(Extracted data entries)
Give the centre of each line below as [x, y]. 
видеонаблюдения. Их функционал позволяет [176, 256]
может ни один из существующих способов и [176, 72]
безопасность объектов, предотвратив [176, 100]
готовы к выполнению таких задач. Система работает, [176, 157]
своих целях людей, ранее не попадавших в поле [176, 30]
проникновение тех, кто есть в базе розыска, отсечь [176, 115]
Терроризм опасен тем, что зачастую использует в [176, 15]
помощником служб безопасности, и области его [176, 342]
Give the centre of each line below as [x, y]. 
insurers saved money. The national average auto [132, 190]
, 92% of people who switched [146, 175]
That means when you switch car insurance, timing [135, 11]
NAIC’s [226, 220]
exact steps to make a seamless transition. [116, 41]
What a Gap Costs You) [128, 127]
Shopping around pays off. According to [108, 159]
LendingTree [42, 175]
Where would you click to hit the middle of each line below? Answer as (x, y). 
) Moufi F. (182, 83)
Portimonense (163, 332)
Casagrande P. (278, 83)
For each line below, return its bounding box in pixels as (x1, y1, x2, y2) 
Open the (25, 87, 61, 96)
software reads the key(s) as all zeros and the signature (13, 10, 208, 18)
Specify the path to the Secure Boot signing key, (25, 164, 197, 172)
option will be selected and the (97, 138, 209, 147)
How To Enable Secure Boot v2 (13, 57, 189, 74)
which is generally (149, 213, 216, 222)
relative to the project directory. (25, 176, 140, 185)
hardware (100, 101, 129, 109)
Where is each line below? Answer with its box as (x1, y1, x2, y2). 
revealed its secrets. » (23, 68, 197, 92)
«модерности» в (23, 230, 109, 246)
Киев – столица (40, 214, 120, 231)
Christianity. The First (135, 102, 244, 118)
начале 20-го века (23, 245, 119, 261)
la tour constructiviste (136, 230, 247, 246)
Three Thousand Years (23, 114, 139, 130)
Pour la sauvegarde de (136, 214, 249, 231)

» REQUIRED ACTION:
Find and copy every line in the entries above where the string "below" occurs.

» WRITTEN ANSWER:
Give the centre of each line below as [x, y]. 
Give the centre of each line below as [x, y]. 
Where would you click to hit the middle of each line below? Answer as (x, y). 
For each line below, return its bounding box in pixels as (x1, y1, x2, y2) 
Where is each line below? Answer with its box as (x1, y1, x2, y2). 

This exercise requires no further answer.